==== DATA TO PROCESS

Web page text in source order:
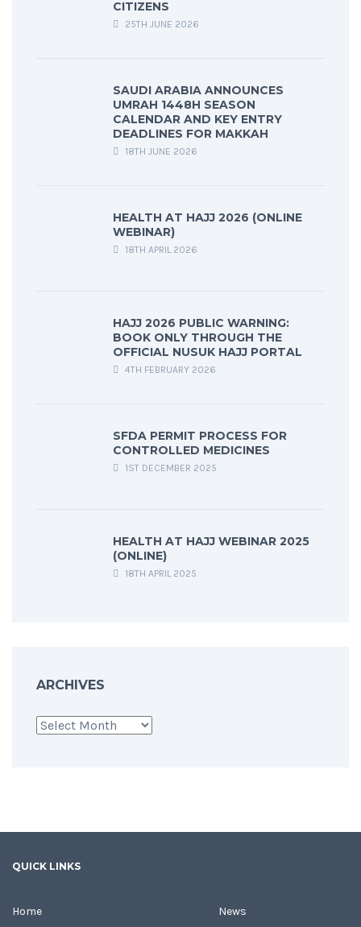
CITIZENS
25TH JUNE 2026
SAUDI ARABIA ANNOUNCES
UMRAH 1448H SEASON
CALENDAR AND KEY ENTRY
DEADLINES FOR MAKKAH
18TH JUNE 2026
HEALTH AT HAJJ 2026 (ONLINE
WEBINAR)
18TH APRIL 2026
HAJJ 2026 PUBLIC WARNING:
BOOK ONLY THROUGH THE
OFFICIAL NUSUK HAJJ PORTAL
4TH FEBRUARY 2026
SFDA PERMIT PROCESS FOR
CONTROLLED MEDICINES
1ST DECEMBER 2025
HEALTH AT HAJJ WEBINAR 2025
(ONLINE)
18TH APRIL 2025
ARCHIVES
Archives
QUICK LINKS
Home
News

========

§ INSTRUCTIONS TO FOLLOW
Wherever the string "HAJJ" appears in a line above, copy that line.

§ ANSWER FOR THIS EXERCISE
HEALTH AT HAJJ 2026 (ONLINE
HAJJ 2026 PUBLIC WARNING:
OFFICIAL NUSUK HAJJ PORTAL
HEALTH AT HAJJ WEBINAR 2025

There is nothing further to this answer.